Based on The Tax Foundations #’s that would leave us going NJ, NV, CT, NH, MN, IL,
DE, CA, NY, CO, MA, WI, WA, MI, OR, TX, FL, RI … notice a little trend in those
states that received less federal $ per $ in federal taxes???
Who did 17 of the 18 vote for President – Obama?
19 of the 25 “worst” states (States recieving more than $1.10 in Federal spending
per $1.00 in Federal Taxes paid), who did 19 of those 25 vote for? … McCain!!!!
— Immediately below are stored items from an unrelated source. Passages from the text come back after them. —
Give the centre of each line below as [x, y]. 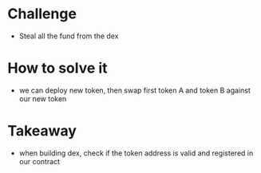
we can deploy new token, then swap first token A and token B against [134, 90]
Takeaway [42, 131]
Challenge [42, 14]
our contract [40, 161]
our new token [43, 98]
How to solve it [58, 68]
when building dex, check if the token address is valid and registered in [136, 153]
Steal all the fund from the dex [69, 36]

You might call it rewarding people who voted for Obama, but I would call it
rewarding the people who have financed the welfare states that exists in Red State
America!
January 29th, 2009 at 1:39 am
I guess what annoys me about all the triumphalism in this thread is that people are acting like this is a nonstop campaign, where the only goal is to win the day or the news cycle. To put it another way, it seems to me that to say this is a good move, you have to argue that things would be worse without the cut provisions—either because they were bad provisions or because they would have led to an unacceptable political consequence. I don’t see it from here, but I’m willing to listen. Just to say “Obama sacrificed these valuable measures to win and it’s AWESOME!” is insufficient.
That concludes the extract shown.